It was within the pages of Richard Peck's Newbery Honor-winning A Long Way from Chicago that Mary Alice and Grandma Dowdel first made their captivating debut. Now they're back for more astonishing, laugh-out-loud adventures when fifteen-year-old Mary Alice moves in with her spicy grandmother for the year. Expect moonlit schemes, romances both foiled and founded, and a whole parade of fools made to suffer in unusual (and always hilarious) ways. Ages 9-12. Hardcover - 130 pages

Amazon.com

Grandma Dowdel's back! She's just as feisty and terrifying and goodhearted as she was in Richard Peck's A Long Way from Chicago, and every bit as funny. In the first book, a Newbery Honor winner, Grandma's rampages were seen through the eyes of her grandson Joey, who, with his sister, Mary Alice, was sent down from Chicago for a week every summer to visit. But now it's 1937 and Joey has gone off to work for the Civilian Conservation Corps, while 15-year-old Mary Alice has to go stay with Grandma alone--for a whole year, maybe longer. From the very first moment when she arrives at the depot clutching her Philco portable radio and her cat, Bootsie, Mary Alice knows it won't be easy. And it's not. She has to sleep alone in the attic, attend a hick town school where in spite of her worn-out coat she's "the rich girl from Chicago," and be an accomplice in Grandma's outrageous schemes to run the town her own way--and do good while nobody's looking. But being Grandma's sidekick is always interesting, and by the end of the year, Mary Alice has grown to see the formidable love in the heart of her formidable Grandma.

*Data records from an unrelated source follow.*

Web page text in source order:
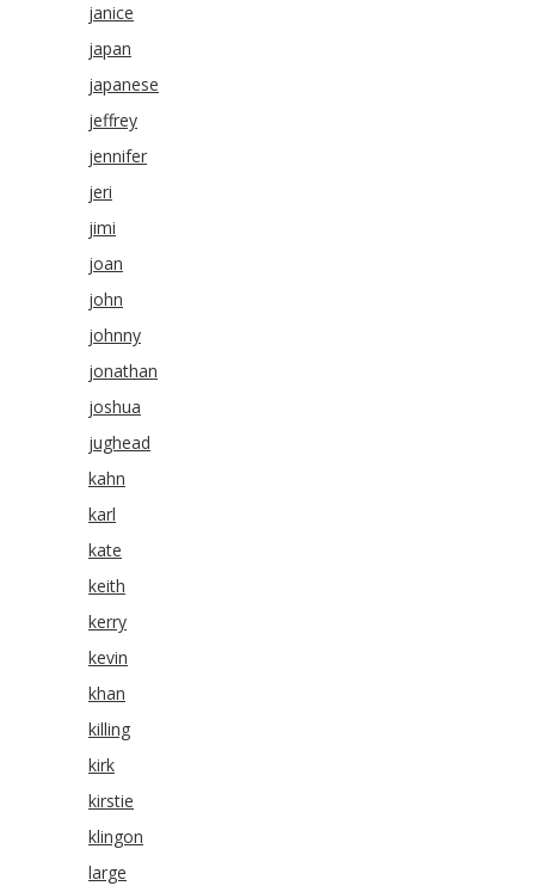
janice
japan
japanese
jeffrey
jennifer
jeri
jimi
joan
john
johnny
jonathan
joshua
jughead
kahn
karl
kate
keith
kerry
kevin
khan
killing
kirk
kirstie
klingon
large
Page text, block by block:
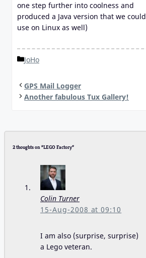
one step further into coolness and
produced a Java version that we could
use on Linux as well)
Categories
JoHo
GPS Mail Logger
Another fabulous Tux Gallery!
2 thoughts on “LEGO Factory”
Colin Turner
15-Aug-2008 at 09:10
I am also (surprise, surprise)
a Lego veteran.
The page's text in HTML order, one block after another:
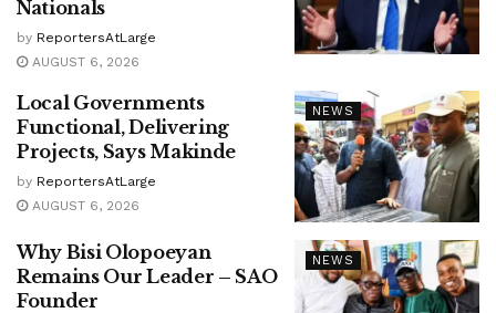
Nationals
by ReportersAtLarge
AUGUST 6, 2026
NEWS
Local Governments
Functional, Delivering
Projects, Says Makinde
by ReportersAtLarge
AUGUST 6, 2026
NEWS
Why Bisi Olopoeyan
Remains Our Leader – SAO
Founder

Peck is at his best with these hilarious stories that rest solidly within the American literary tradition of Mark Twain and Bret Harte. Teachers will cherish them as great read-alouds, and older teens will gain historical perspective from this lively picture of the depression years in small-town America. (Ages 12 and older) --Patty Campbell

Customer Reviews:

5 out of 5 stars Book Review of A Year Down Younder.......2007-06-16

This was an exciting and amusing look at a very sad time in the life of many people in America. The recession of 1937 was difficult for the Dowdel family. Times were so hard that the Dowdels could not afford to keep their two children. Mary Alice was sent to live with grandma for a year. Coming from Chicagao to a rural community was quite an adjustment. Grandma made the story captivating since she was such a different sort of person. Much humor was woven into the plot.

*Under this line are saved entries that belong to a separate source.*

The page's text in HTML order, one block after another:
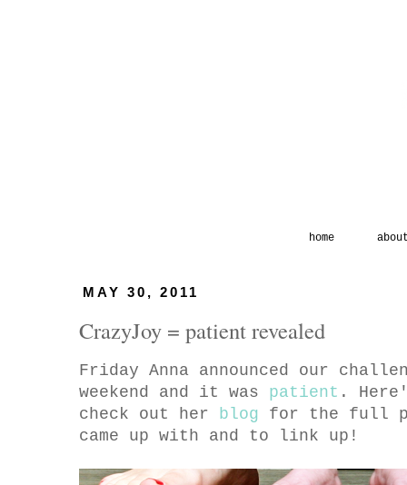
home
MAY 30, 2011
CrazyJoy = patient revealed
Friday Anna announced our
weekend and it was patient .
check out her
blog for the full
came up with and to link up!
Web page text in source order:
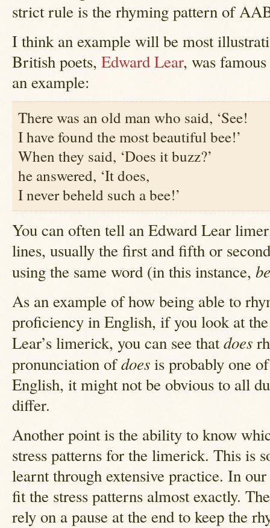
strict rule is the rhyming pattern of
I think an example will be most
British poets, Edward Lear, was
an example:
There was an old man who said, ‘See!
I have found the most beautiful bee!’
When they said, ‘Does it buzz?’
he answered, ‘It does,
I never beheld such a bee!’
You can often tell an Edward Lear
lines, usually the first and fifth or
using the same word (in this instance,
As an example of how being able to
proficiency in English, if you look at
Lear’s limerick, you can see thatdoes
pronunciation ofdoesis probably one
English, it might not be obvious to all
differ.
Another point is the ability to know
stress patterns for the limerick. This is
learnt through extensive practice. In
fit the stress patterns almost exactly.
rely on a pause at the end to keep the
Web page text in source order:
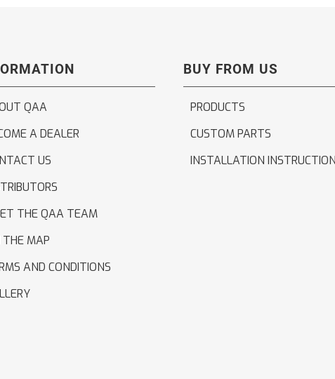
QAA
A DEALER
US
THE QAA TEAM
THE MAP
AND CONDITIONS
BUY FROM US
PRODUCTS
CUSTOM PARTS
INSTALLATION
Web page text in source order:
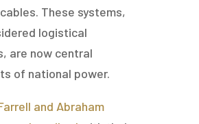
These systems,
logistical
are now central
of national power.
and Abraham
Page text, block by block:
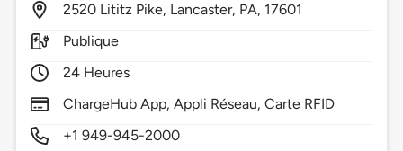
2520 Lititz Pike, Lancaster, PA, 17601
Publique
24 Heures
ChargeHub App, Appli Réseau, Carte RFID
+1 949-945-2000

5 out of 5 stars A Year Down Yonder.......2007-06-12

When Mary Alice steps off the train from Chicago, she feels likes she's at the end of the world. Rural Louisiana and gruff old Grandma Dowdel are a big change for this fifteen-year-old. The Depression has caused this upheaval in her life, and she must figure out a way to survive the year. It doesn't take long, however, for Mary Alice to start seeing another side of Grandma. Life turns out to be much less drear than Mary Alice imagined as she observes and then joins in on Grandma's witty and poignant escapades to right the wrongs in their community.


5 out of 5 stars Excellent, Excellent Book.......2007-06-12

I'm a gifted student going into my freshmen year and an avid reader, and I have been reading "A Year Down Yonder" and "A Long Way From Chicago" at least three times every summer since I was in fifth grade. I highly reccomend this book to anyone at any age, and it dissapoints me that they lable it as a book for children ages 9 - 12 because I believe anyone can enjoy it.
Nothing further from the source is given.